The init-hook firewall runs after WordPress has booted. For protection before any plugin code executes, Hive offers an optional drop-in that runs the WAF through PHP’s auto_prepend_file directive, the same approach Wordfence calls Extended Protection. It is off by default and additive to the in-WordPress engine.

  • Apache gets a php_value auto_prepend_file line written into a marked .htaccess block.
  • PHP-FPM gets an auto_prepend_file entry in .user.ini, or a php.ini / hosting-panel line.
  • nginx can’t be auto-configured (its config sits outside the web root and needs a reload), so Hive generates a copy-paste snippet with the live absolute path filled in.

The drop-in fails open on any error, and removal always strips the directive before deleting the guard file — so a stale prepend pointing at a missing file can never fatal the site. Since version 2.1.4 the setup is verifiable: the status reports whether the guard actually executed for the current request, instead of guessing.

Reference codes turn a wrong block into a one-line lookup

Every block carries a correlatable reference code such as WAF_SQLI-3F9A2B71, shown on the block page and sent as the X-RIP-Ref header. A visitor who is blocked by mistake quotes one short string, and an admin matches it in the logs. The token is a one-way hash of the IP, the reason and the hour, so it exposes no personal data.

Frequently asked questions

Is the Web Application Firewall free?

Yes. The WAF engine and the OWASP-Top-10 Paranoia-Level-1 baseline run on every plan, including the free tier and the fully offline Local Shield mode. Professional adds the deeper Level 2/3 rulesets and live feeds through Priority Sync.

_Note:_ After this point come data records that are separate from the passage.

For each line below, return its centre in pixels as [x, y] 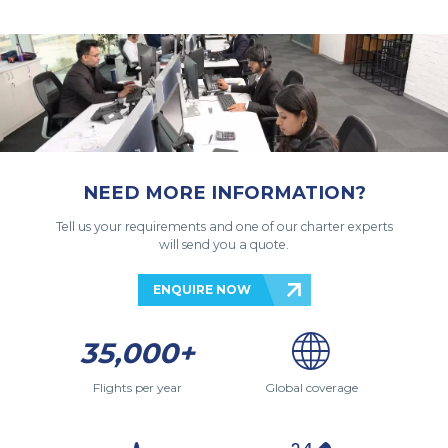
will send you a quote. [224, 245]
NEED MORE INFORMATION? [224, 193]
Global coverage [311, 388]
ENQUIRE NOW [201, 290]
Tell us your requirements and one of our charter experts [224, 227]
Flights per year [137, 388]
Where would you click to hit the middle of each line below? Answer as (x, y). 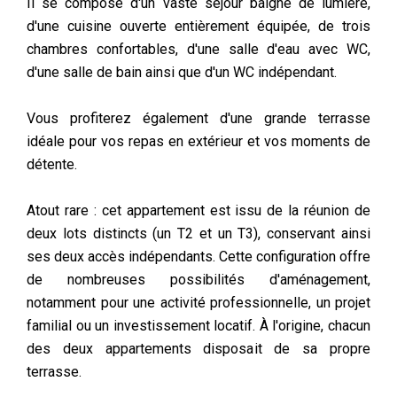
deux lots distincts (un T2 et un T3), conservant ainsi (198, 234)
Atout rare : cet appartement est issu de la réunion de (198, 210)
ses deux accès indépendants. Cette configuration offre (198, 257)
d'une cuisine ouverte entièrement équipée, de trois (198, 26)
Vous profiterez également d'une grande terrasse (198, 118)
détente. (52, 164)
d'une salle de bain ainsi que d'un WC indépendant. (182, 72)
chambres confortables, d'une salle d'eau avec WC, (198, 49)
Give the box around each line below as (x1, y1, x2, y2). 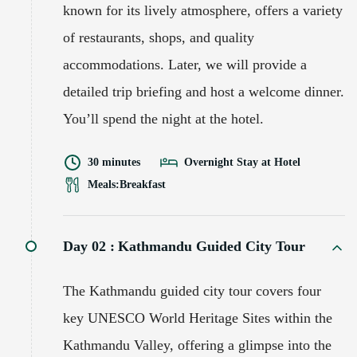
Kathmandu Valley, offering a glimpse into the (63, 336, 331, 353)
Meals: (88, 178, 120, 190)
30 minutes (88, 155, 140, 168)
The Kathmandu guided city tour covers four (63, 282, 321, 299)
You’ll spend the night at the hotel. (63, 110, 264, 127)
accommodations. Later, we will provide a (63, 56, 307, 73)
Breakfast (120, 178, 166, 190)
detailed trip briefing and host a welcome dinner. (63, 83, 344, 100)
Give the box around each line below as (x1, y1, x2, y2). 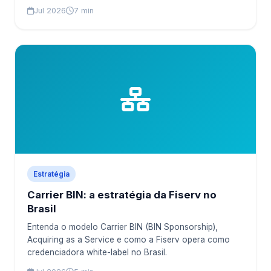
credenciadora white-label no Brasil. (27, 247, 167, 257)
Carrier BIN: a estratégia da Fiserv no (27, 189, 217, 201)
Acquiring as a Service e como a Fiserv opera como (27, 235, 230, 244)
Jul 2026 (34, 6, 66, 15)
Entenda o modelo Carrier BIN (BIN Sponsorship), (27, 222, 218, 232)
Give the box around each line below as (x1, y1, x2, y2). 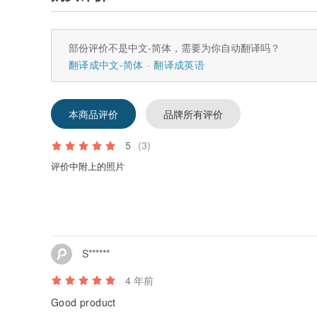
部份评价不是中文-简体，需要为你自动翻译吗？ (69, 40, 280, 55)
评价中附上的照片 (51, 159, 125, 173)
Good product (51, 294, 116, 309)
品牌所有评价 (163, 107, 223, 122)
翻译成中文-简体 (69, 57, 144, 72)
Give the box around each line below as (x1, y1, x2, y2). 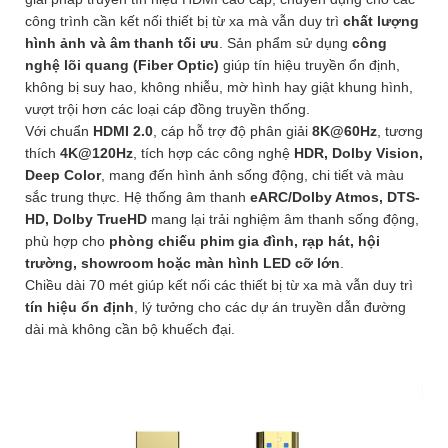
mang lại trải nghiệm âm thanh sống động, (147, 211, 419, 228)
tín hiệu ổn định (25, 299, 134, 316)
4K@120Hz (60, 145, 133, 162)
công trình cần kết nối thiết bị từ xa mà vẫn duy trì (25, 13, 343, 30)
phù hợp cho (25, 233, 109, 250)
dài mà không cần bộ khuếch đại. (25, 321, 235, 338)
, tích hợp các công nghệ (133, 145, 294, 162)
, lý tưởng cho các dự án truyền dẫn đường (134, 299, 406, 316)
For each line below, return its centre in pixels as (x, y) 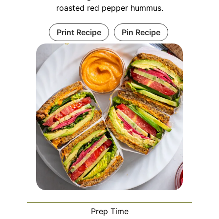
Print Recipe (79, 33)
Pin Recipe (141, 33)
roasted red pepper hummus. (109, 8)
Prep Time (109, 211)
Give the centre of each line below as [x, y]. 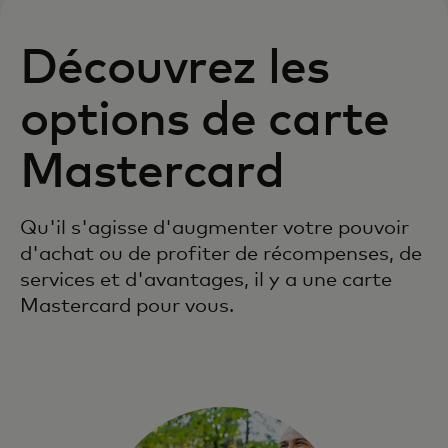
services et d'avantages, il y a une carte [206, 280]
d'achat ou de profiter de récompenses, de [221, 254]
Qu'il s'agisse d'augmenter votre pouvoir [214, 228]
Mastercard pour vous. [127, 306]
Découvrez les [175, 69]
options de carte [204, 121]
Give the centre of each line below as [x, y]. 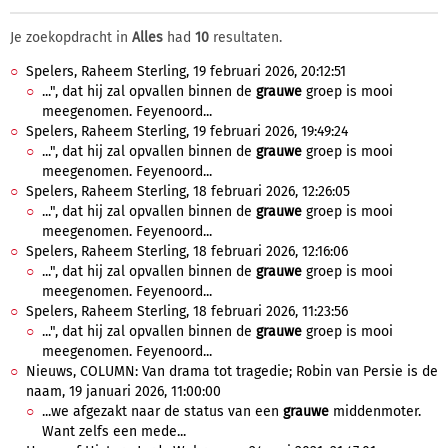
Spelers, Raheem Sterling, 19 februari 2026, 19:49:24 [187, 131]
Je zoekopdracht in [71, 37]
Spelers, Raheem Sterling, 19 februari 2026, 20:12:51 [186, 71]
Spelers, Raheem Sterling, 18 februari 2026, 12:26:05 [188, 191]
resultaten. [245, 37]
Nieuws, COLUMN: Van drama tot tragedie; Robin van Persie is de [232, 371]
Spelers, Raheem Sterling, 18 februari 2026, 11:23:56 [187, 311]
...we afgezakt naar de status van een [162, 411]
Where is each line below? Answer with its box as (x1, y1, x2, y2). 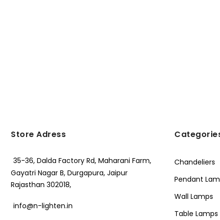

Will the firewall block my own admin work?

No. Logged-in administrators are exempt, and /wp-admin is never inspected. If a front-end form trips a rule, switch the WAF to report-only mode, find the reason code in the logs, and tune from there.

What happens if the rule server is unreachable?

Nothing breaks. The plugin keeps using the last verified ruleset, or the bundled baseline, and retries the sync later. The firewall never depends on a live connection to work.